Covid 19 – loyers commerciaux, force majeure et exception d’inexécution

13 Nov 2020 | Bail commercial

Covid 19 et loyers commerciaux : Pendant la période d’interdiction d’ouverture, le preneur exploitant une résidence de tourisme ne peut se soustraire au paiement des loyers en invoquant l’exception d’inexécution ou la force majeure.
 
C’est en ce sens qu’a statué la cour d’appel de Grenoble dans un arrêt rendu sur le fond en date du 5 novembre 2020.
 
En défense, le preneur invoquait l’exception d’inexécution, la force majeure mais également le fait du prince et la destruction partielle de la chose louée.
 
D’une part, concernant l’exception d’inexécution, la cour d’appel de Grenoble considère que « il ne peut qu’être constaté que le bail commercial n’a pas subordonné le paiement des loyers à une occupation particulière des locaux ni à aucun taux de remplissage. Il ne résulte d’aucun élément que l’appelant ait manqué à ses obligations contractuelles rendant impossible la location des lots et l’exercice par le preneur de son activité hôtelière ».
 
D’autre part, à propos de la force majeure, la cour considère que « concernant le moyen pris de la force majeure liée à l’épidémie de Covid 19, il n’est pas justifié par l’intimée de difficultés de trésorerie rendant impossible l’exécution de son obligation de payer les loyers. Cette épidémie n’a pas ainsi de conséquences irrésistibles.
 
En outre, si la résidence dans laquelle se trouvent les lots donnés à bail constitue bien une résidence de tourisme définie par l’article R321-1 du code du tourisme, ainsi que l’a rappelé le bail commercial dans son exposé, l’article 10 du décret du 11 mai 2020 modifié le 20 mai 2020, tout en interdisant l’accueil du public dans les résidences de tourisme, a prévu une dérogation concernant les personnes qui y élisent domicile, de sorte que toute activité n’a pas été interdite à l’intimée, laquelle ne produit aucun élément permettant de constater que l’activité qu’elle exerce ne correspond qu’à la location de locaux d’habitation proposés à une clientèle touristique qui n’y élit pas domicile, pour une occupation à la journée, à la semaine ou au mois, comme prévu à l’article R321-1 précité.
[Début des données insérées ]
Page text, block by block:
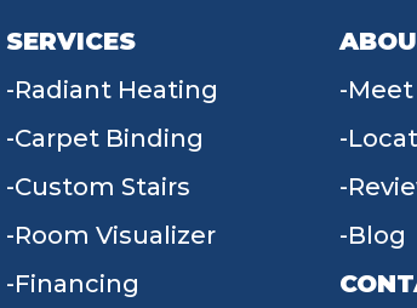
SERVICES
Radiant Heating
Carpet Binding
Custom Stairs
Room Visualizer
Financing
Blog
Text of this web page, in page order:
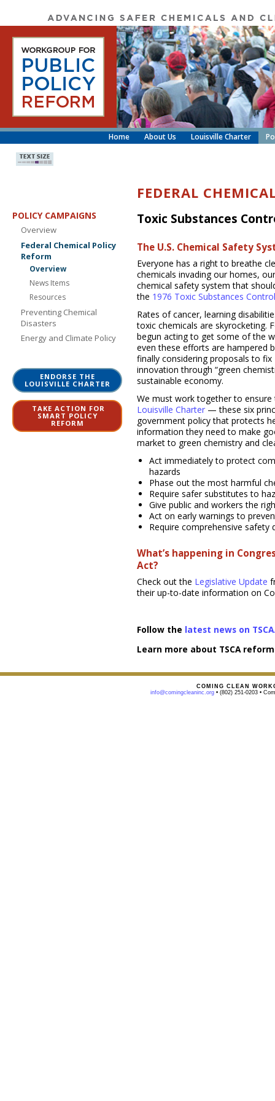
Home About Us Louisville Charter
FEDERAL
POLICY CAMPAIGNS
Overview
Federal Chemical Policy
Reform
Overview
News Items
Resources
Preventing Chemical
Disasters
Energy and Climate Policy
ENDORSE THE
LOUISVILLE CHARTER
TAKE ACTION FOR
SMART POLICY
REFORM
Toxic Substances
The U.S. Chemical Safety
Everyone has a right to breathe
chemicals invading our homes,
chemical safety system that
the 1976 Toxic Substances
Rates of cancer, learning
toxic chemicals are skyrocketing.
begun acting to get some of the
even these efforts are hampered
finally considering proposals to
innovation through “green
sustainable economy.
We must work together to
Louisville Charter — these six
government policy that protects
information they need to make
market to green chemistry and
Act immediately to protect
hazards
Phase out the most harmful
Require safer substitutes to
Give public and workers the
Act on early warnings to
Require comprehensive safety
What’s happening in
Act?
Check out the Legislative Update
their up-to-date information on
Follow the latest news on
Learn more about TSCA
COMING CLEAN
info@comingcleaninc.org• (802) 251-0203 •

Ce moyen ne peut qu’être rejeté« .
 
Ensuite, s’agissant du fait du prince, la cour d’appel de Grenoble relève que « cette théorie jurisprudentielle concerne les rapports entre une personne morale de droit public et son cocontractant, ce qui n’est pas le cas en l’espèce. Ce moyen est mal fondé et ne peut qu’être également rejeté ».
 
Enfin, la cour reste silencieuse sur la question de la destruction partielle de la chose louée.

Dans cette décision, la cour d’appel de Grenoble rejette donc les moyens tirés de l’exception d’exécution et de la force majeure et condamne le preneur à régler les loyers commerciaux afférents à la période d’interdiction d’ouverture liée à la pandémie de Covid 19.